## Data
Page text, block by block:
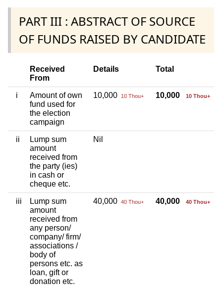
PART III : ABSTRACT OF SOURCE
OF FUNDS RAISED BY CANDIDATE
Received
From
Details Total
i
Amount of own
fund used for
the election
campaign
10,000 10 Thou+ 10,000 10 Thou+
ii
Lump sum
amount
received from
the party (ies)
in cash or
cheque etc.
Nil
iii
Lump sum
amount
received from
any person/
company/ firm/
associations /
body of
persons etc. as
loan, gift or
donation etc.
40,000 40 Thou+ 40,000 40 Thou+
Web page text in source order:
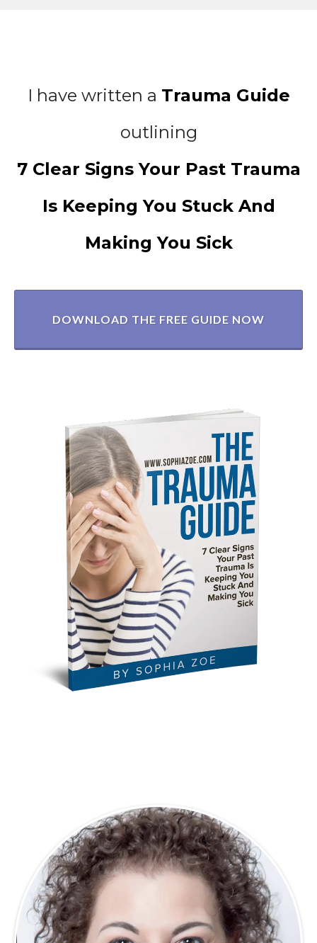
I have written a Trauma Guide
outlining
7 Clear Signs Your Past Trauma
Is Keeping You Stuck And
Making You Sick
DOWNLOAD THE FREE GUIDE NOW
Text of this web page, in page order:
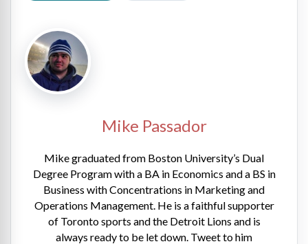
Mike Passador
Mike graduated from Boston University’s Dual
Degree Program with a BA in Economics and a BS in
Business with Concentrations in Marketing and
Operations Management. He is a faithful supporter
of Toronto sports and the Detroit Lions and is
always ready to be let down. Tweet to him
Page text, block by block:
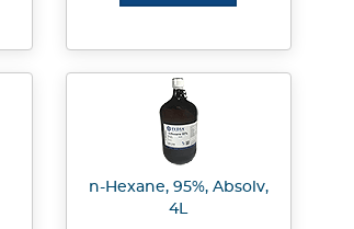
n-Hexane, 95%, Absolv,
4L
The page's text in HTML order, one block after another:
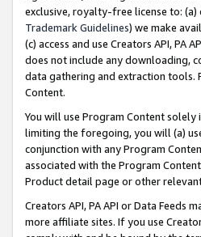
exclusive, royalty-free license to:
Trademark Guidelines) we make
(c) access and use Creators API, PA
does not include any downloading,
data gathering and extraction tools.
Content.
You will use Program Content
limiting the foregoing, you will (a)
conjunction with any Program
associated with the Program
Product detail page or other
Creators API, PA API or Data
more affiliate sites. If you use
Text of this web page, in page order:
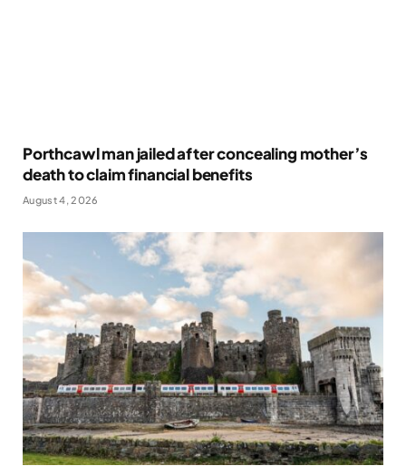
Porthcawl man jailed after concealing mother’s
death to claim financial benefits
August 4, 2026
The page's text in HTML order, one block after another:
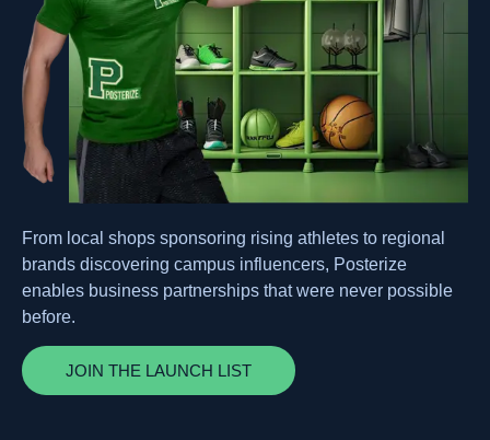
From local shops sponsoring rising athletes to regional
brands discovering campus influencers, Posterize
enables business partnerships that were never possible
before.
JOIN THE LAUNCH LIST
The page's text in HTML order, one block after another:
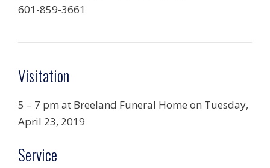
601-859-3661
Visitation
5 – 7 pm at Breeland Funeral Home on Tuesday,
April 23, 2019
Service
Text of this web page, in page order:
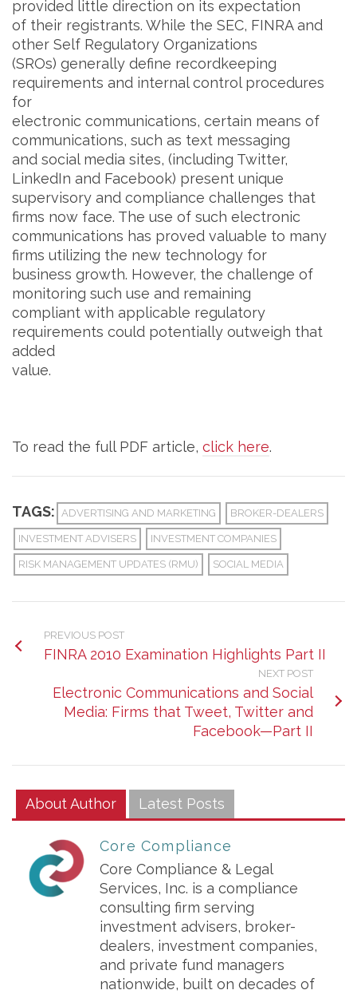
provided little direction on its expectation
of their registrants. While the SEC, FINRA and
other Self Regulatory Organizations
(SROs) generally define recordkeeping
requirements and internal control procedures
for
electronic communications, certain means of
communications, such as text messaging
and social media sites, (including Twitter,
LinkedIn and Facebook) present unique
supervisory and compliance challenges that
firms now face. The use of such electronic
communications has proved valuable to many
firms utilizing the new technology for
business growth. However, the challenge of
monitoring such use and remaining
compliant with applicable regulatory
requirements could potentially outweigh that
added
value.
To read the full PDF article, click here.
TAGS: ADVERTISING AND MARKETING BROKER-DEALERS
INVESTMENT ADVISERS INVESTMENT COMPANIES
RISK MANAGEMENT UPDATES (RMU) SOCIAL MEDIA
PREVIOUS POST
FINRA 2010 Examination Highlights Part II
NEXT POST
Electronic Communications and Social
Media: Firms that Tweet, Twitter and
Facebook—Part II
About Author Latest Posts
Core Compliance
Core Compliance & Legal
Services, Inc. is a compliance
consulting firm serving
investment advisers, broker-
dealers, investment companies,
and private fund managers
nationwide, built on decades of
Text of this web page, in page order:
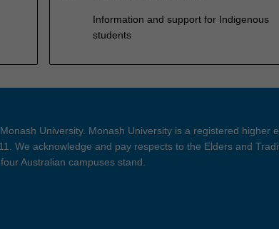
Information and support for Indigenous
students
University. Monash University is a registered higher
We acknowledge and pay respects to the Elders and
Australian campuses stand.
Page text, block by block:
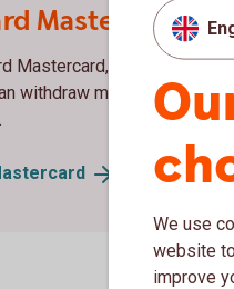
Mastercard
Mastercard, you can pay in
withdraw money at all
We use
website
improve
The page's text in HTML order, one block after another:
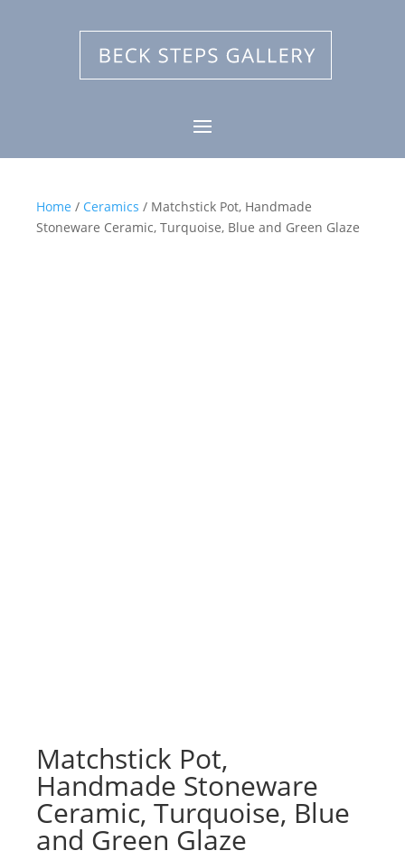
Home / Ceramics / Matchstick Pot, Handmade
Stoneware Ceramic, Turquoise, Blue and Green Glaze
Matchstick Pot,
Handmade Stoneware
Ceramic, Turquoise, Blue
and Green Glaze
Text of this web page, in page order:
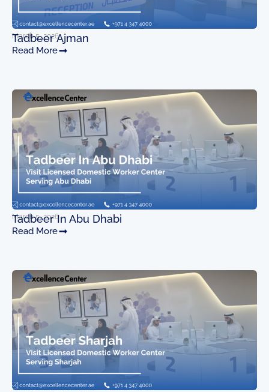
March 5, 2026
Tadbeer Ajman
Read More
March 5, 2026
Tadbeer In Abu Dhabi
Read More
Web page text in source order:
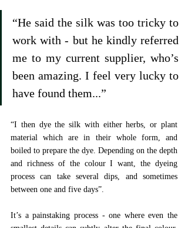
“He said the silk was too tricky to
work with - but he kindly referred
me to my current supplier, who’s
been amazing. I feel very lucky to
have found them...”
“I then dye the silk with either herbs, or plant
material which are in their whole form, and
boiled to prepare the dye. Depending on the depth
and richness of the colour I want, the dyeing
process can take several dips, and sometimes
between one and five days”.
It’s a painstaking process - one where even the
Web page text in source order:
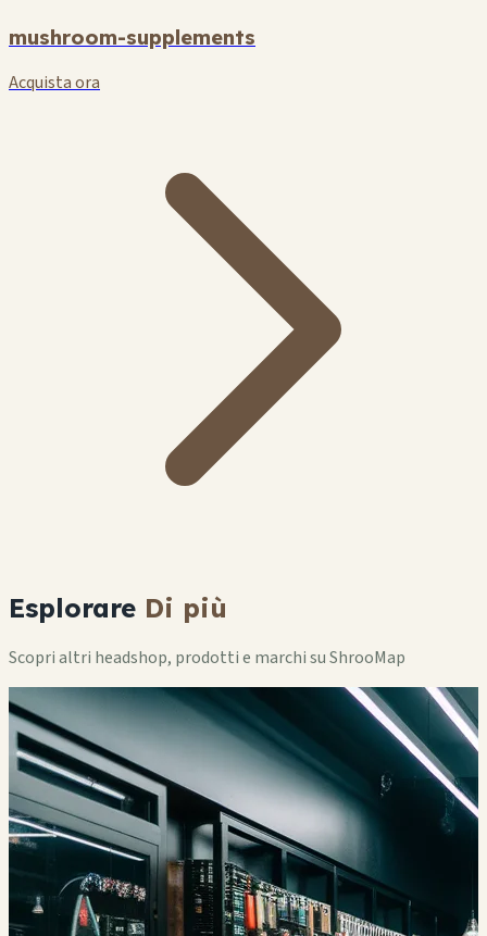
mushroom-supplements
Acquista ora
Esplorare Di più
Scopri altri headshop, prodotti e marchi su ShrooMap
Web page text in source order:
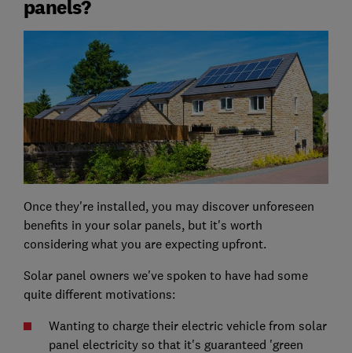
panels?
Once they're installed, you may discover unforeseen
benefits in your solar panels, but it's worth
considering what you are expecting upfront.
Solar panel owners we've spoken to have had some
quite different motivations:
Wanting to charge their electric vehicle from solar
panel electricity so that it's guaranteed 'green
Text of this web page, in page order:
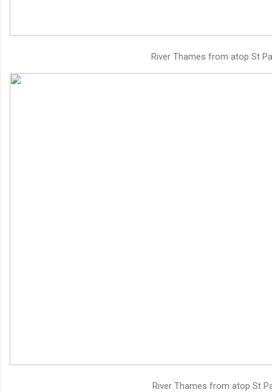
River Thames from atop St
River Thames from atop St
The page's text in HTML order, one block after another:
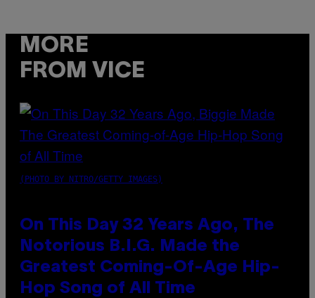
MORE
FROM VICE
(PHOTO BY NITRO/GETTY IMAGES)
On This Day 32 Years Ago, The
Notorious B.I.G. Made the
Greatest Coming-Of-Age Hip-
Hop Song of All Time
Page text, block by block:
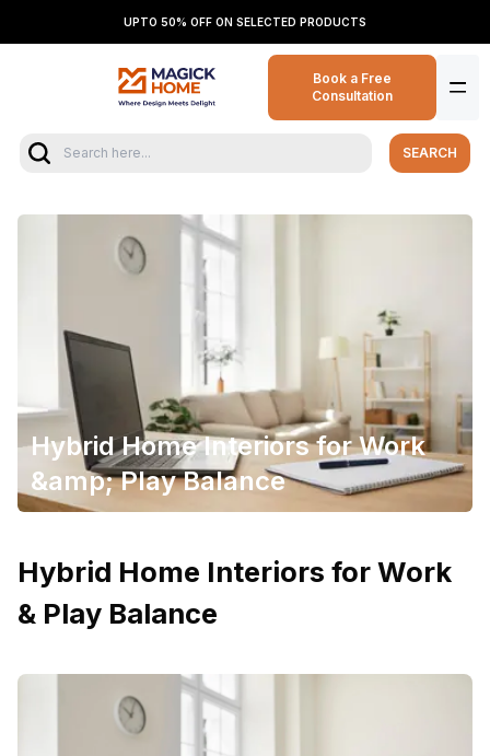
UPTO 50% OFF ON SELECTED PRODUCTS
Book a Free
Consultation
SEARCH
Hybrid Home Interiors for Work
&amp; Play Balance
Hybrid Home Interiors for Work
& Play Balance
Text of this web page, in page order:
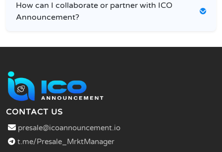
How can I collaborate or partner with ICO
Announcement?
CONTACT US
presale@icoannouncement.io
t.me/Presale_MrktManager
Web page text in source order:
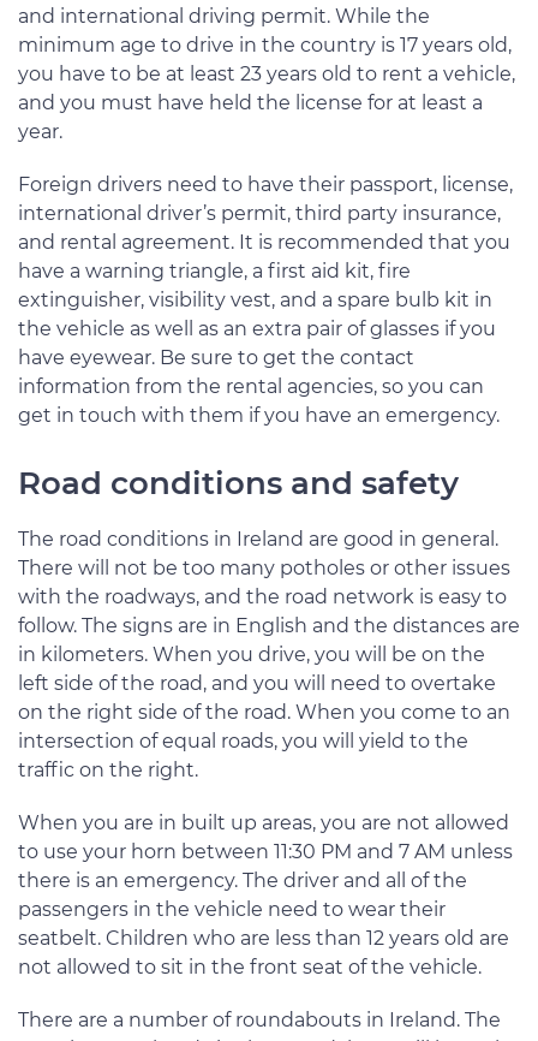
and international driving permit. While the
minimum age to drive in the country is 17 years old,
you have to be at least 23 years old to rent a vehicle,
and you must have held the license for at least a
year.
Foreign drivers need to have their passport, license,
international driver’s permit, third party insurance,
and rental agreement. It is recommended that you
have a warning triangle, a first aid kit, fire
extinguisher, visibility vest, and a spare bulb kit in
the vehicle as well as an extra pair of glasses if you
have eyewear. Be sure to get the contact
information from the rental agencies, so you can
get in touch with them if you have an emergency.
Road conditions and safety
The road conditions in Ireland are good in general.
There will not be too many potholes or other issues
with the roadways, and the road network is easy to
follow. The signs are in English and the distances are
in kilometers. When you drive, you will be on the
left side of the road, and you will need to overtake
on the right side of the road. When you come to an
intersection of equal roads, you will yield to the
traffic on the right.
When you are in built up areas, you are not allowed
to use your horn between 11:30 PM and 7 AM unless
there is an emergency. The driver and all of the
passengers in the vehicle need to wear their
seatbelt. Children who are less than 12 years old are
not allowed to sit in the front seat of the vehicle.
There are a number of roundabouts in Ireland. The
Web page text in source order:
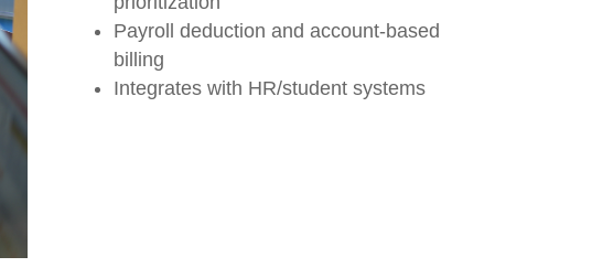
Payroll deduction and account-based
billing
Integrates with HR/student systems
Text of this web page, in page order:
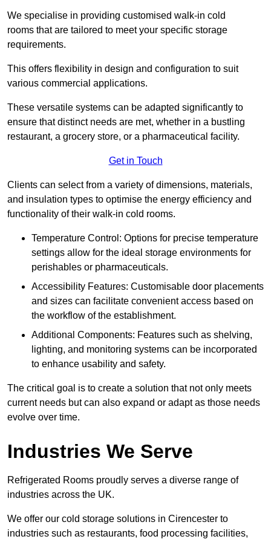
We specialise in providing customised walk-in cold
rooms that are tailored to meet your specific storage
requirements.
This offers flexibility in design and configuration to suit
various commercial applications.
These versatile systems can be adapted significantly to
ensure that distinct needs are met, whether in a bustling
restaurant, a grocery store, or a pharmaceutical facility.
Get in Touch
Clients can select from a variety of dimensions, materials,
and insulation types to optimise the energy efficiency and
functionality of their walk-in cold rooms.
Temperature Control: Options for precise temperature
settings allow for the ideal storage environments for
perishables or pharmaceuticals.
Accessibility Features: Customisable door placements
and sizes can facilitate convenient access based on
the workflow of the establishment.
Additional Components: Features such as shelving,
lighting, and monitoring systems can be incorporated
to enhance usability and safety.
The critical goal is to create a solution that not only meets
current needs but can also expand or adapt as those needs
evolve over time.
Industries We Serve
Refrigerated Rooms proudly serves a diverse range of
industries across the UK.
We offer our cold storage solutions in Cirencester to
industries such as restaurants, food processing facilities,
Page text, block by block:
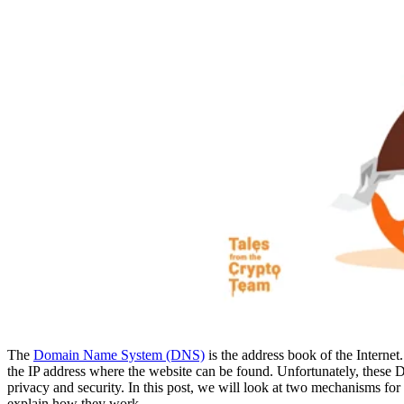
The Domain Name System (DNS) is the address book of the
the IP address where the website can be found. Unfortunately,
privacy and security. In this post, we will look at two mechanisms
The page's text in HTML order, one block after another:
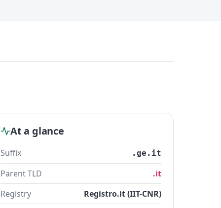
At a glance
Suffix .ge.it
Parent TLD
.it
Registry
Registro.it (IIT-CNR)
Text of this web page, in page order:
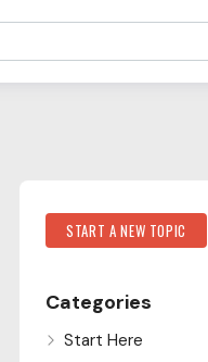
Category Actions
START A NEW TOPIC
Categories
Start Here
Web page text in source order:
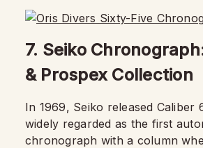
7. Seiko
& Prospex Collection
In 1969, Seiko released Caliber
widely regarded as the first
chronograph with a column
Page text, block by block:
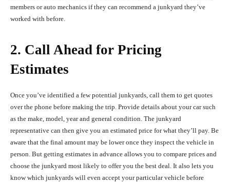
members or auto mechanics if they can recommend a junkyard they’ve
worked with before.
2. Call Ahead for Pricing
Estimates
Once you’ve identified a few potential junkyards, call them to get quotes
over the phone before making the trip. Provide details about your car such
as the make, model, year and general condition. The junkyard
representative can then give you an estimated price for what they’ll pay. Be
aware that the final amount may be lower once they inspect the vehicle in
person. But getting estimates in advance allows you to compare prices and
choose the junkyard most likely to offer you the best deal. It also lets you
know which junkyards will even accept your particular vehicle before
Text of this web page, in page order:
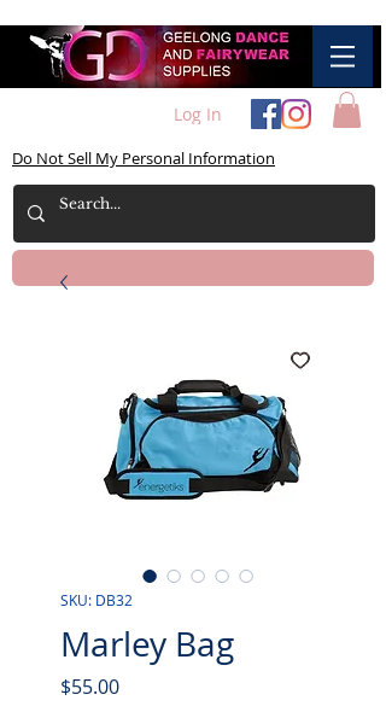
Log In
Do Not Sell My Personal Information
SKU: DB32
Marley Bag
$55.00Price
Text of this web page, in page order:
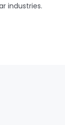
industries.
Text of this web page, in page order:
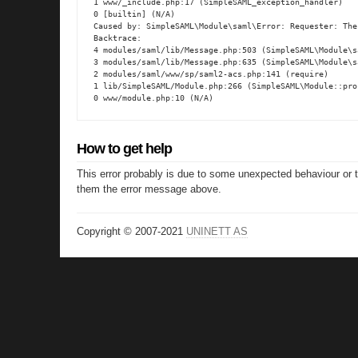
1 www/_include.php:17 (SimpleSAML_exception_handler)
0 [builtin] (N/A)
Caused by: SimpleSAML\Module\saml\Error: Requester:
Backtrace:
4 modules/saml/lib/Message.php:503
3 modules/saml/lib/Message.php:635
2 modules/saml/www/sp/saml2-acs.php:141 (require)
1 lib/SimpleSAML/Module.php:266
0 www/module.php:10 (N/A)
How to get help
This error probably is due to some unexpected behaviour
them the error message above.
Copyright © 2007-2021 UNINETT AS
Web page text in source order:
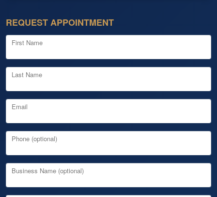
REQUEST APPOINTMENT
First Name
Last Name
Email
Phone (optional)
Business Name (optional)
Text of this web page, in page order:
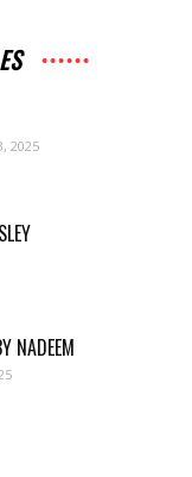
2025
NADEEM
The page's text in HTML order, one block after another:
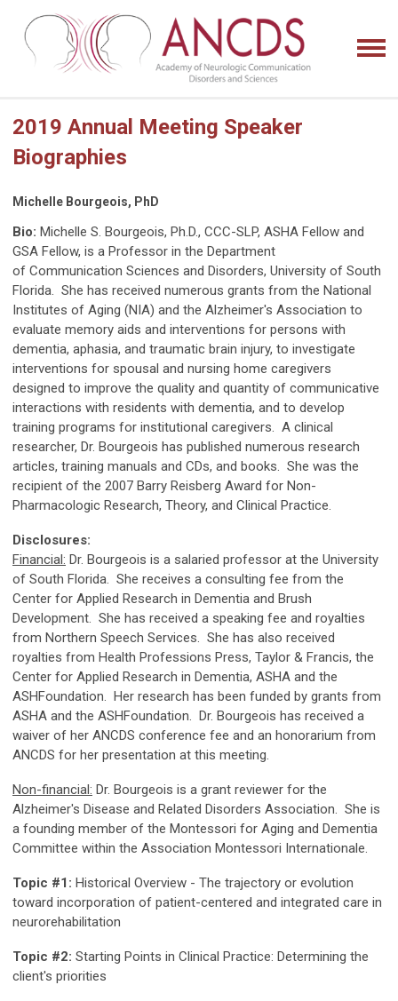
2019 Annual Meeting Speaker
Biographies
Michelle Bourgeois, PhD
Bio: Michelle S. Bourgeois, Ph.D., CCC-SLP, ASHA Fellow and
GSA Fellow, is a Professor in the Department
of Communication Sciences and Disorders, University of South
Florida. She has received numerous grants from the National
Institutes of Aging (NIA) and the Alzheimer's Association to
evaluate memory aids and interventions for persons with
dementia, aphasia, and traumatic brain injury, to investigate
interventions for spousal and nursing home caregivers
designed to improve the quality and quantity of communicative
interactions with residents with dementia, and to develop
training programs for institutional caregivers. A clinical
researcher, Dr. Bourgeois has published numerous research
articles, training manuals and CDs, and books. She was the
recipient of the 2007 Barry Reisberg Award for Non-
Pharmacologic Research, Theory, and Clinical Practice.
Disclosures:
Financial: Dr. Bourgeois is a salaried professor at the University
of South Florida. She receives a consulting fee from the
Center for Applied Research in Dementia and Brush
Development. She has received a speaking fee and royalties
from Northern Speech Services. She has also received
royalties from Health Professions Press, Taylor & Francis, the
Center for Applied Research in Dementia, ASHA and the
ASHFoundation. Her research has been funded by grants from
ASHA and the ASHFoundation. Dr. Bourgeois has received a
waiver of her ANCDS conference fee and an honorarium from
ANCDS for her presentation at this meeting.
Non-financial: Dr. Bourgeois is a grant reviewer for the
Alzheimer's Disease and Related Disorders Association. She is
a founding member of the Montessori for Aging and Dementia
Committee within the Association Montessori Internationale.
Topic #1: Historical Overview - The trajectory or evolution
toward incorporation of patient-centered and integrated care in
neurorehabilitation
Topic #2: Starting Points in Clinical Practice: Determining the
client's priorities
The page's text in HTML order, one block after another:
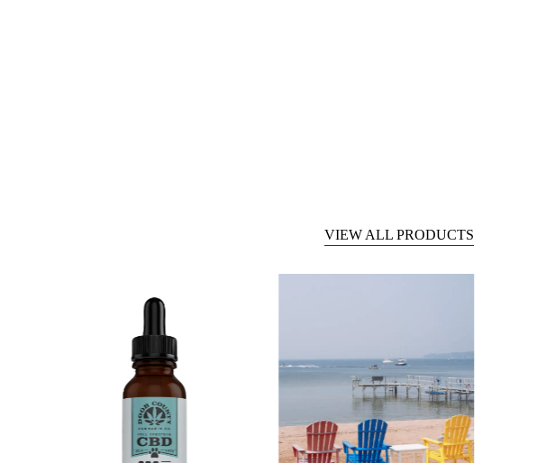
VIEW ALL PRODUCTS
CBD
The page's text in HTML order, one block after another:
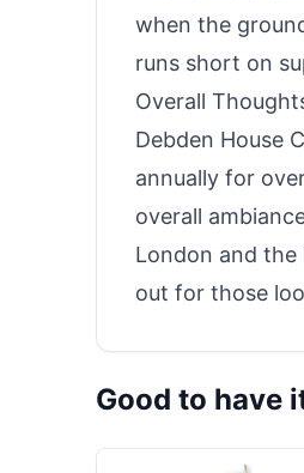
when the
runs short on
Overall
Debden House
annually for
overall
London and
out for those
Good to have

## Exercise aim
State how many lines of the records contain the word "permit". Give that number alone.

## Written answer
2